Assessing the validity of item response theory models when calibrating field test items

Brandon LeBeau

Validity is important for any assessment and the argument should begin with psychometrics.
How the psychometrics is performed directly impacts properties of the assessment that are assessed later for evidence of validity.
- Are scores reported below chance level?
The validity of the psychometrics is particularly important for field test data.

Field testing (FT) is essential to new assessment development or form building.
- A way to gather information to make informed decisions about which items become operational.
Limitations:
- Many items are tried that do not become operational.
  - This spreads a fixed pool of individuals (respondents) across many field test items.
  - Ultimately, sample size can be significantly smaller compared to operational assessments.
- Issues with distractors.

Generalizeability
- Is the FT sample representative of the desired population?
- Over-fitting with 3PL model?
Uncertainty in estimates
- Sample size and lower asymptote estimation
- Interconnected parameter estimates

We assume respondents are randomly sampled from some population.
- Are item responses truly randomly sampled from the population of interest?
  - Selection or Measurement bias
- If not, estimates are extremely sample dependent.
3PL model may provide better fit, but is this at the cost of overfitting?
- Fit should not be the only consideration when deciding on an IRT model for FT data.

Sample size (1000 commonly cited for 3PL model):
- Tends to be smaller in field test designs.
- Even with small samples, can achieve convergence with 3PL model with help of priors, ridge, etc.
  - Are our estimates now biased?
Estimating Lower Asymptote (pseudo-guessing):
- Difficulty in estimating this term ($c_{j}$) has direct impact on estimation of the other two terms.
  - This leads to a cascading vortex of problems.
- The pseudo-guessing is commonly a nuisance parameter, why allow a nuisance parameter to drastically affect estimation of other terms?
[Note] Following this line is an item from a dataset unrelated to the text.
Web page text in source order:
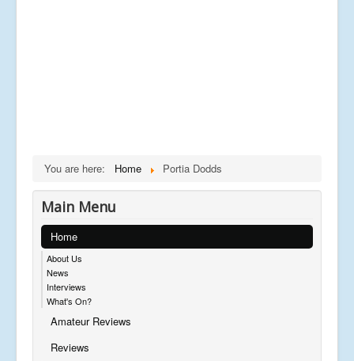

Individual response strings were resampled in a two stage framework:
- First, individuals who took the field test were resampled with replacement within each field test booklet.
- Second, individuals who only took operational items were resampled with replacement to fill out the remaining observations.
After resampling, items were calibrated with Bilog-MG.
This process was replicated 5000 times to generate bootstrapped item parameters.

For individual items, the variation in the ICCs for a 3PL model can be large.
- This may lower usefulness of estimates in helping to select operational (best) items.
How can these 3PL curves be expected to generalize beyond this sample with so much variability?

The pseudo-guessing estimates are:
- negatively related to the estimates of the b and a.
- positively related to the uncertainty in the b parameter, likely the parameter of most interest.
In turn, increasing the uncertainty in the b parameter:
- further increases the uncertainty in the a parameter.
- is also negatively related to estimates of the a parameter.
Thus, creating the cascading vortex of problems.

Item parameters estimated from FT data should not be treated as truth.
- Variation in these parameter estimates needs to be considered.
Fit should not be the only concern when selecting an IRT model, uncertainty, generalizeability, and usefulness should also be considered.
Estimates are much more stable when using the 2PL model.
- Thus providing a stronger foundation with which to start the validity argument for an assessment.